In the further four-group analysis, we observed that the majority of significant differences were identified between the HC group and the PDD group. This may indicate that the brain activation pattern in the PDD group is substantially distinct from that of both HC and other PD patients with relatively preserved cognitive function. Consistent with this, post hoc comparisons of behavioral data also showed that the number of words produced by the PDD group in the VFT was significantly lower than that of the HC group (p = 0.017) and the PD-NC group (p = 0.003). This indicates that the PDD group not only had obvious behavioral defects, but also had a significant decrease in fNIRS activation in the frontotemporal region. These results together suggest that the PDD subgroup may be the main factor driving the overall difference between PDD and HC, highlighting the importance of stratifying patients according to cognitive status in the study.

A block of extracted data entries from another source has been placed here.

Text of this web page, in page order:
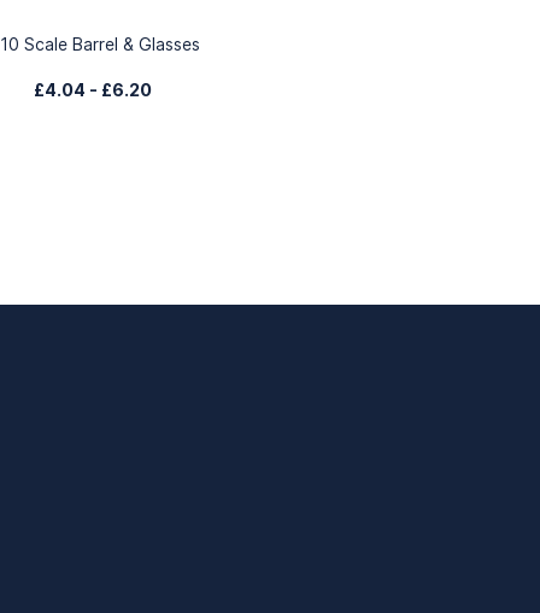
Scale Barrel & Glasses
£4.04 - £6.20
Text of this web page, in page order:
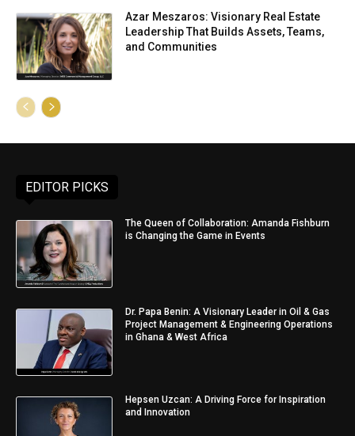
Azar Meszaros: Visionary Real Estate
Leadership That Builds Assets, Teams,
and Communities
EDITOR PICKS
The Queen of Collaboration: Amanda Fishburn
is Changing the Game in Events
Dr. Papa Benin: A Visionary Leader in Oil & Gas
Project Management & Engineering Operations
in Ghana & West Africa
Hepsen Uzcan: A Driving Force for Inspiration
and Innovation

4.2 Functional connectivity
In the whole-brain analysis, no significant differences in functional connectivity were observed between the HC and PD groups. Post hoc power analysis revealed that the effect size of functional connectivity between the ROI regions of the two groups was extremely small, and the statistical power was low, suggesting that the detection ability of functional connectivity differences between HC and PD was limited under the current sample size conditions. This result does not mean that there is no difference between the two groups, but more likely reflects that the observed effect itself is weak, or a larger sample size is needed to be stably detected.

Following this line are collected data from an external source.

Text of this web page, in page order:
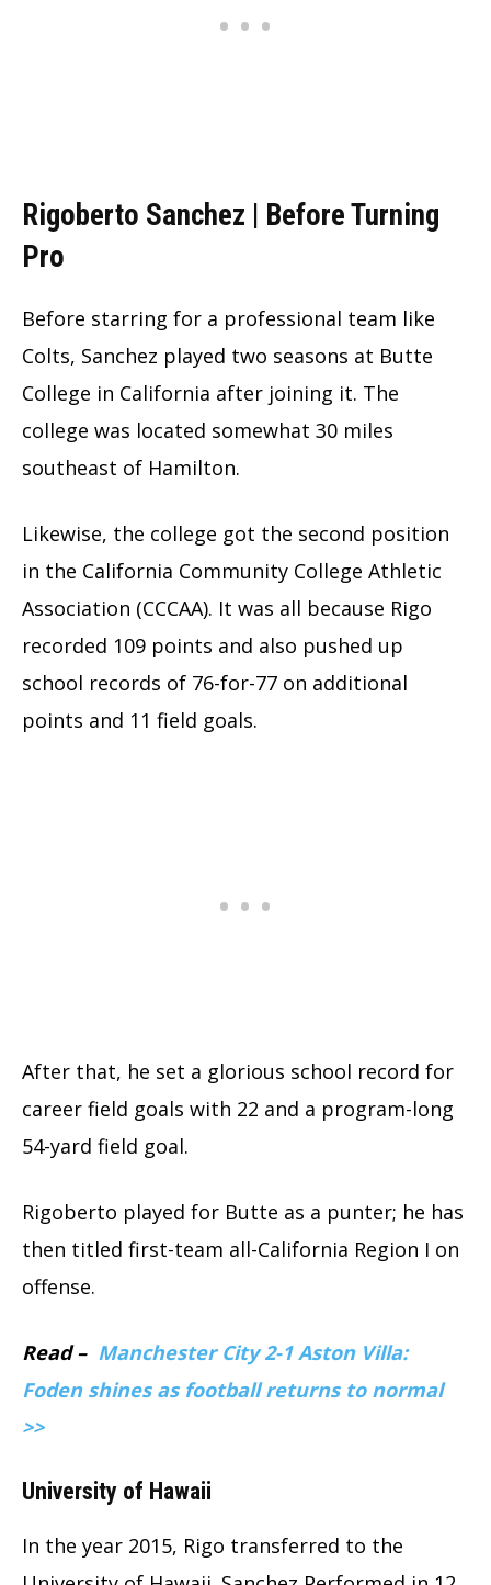
Rigoberto Sanchez | Before Turning
Pro
Before starring for a professional team like
Colts, Sanchez played two seasons at Butte
College in California after joining it. The
college was located somewhat 30 miles
southeast of Hamilton.
Likewise, the college got the second position
in the California Community College Athletic
Association (CCCAA). It was all because Rigo
recorded 109 points and also pushed up
school records of 76-for-77 on additional
points and 11 field goals.
After that, he set a glorious school record for
career field goals with 22 and a program-long
54-yard field goal.
Rigoberto played for Butte as a punter; he has
then titled first-team all-California Region I on
offense.
Read – Manchester City 2-1 Aston Villa:
Foden shines as football returns to normal
>>
University of Hawaii
In the year 2015, Rigo transferred to the

Further considering the disease heterogeneity of PD patients in cognitive performance, we performed subgroup analysis on different cognitive states within patients. The results showed that in the task state, PD-NC patients showed a relatively higher level of functional connectivity than PD cognitive impairment patients. Unlike the overall comparison between HC and PD, the functional connectivity analysis between PD cognitive subgroups showed a medium to large effect size and high statistical power, indicating that the analysis could detect the functional connectivity differences related to different cognitive states more stably under the current research design.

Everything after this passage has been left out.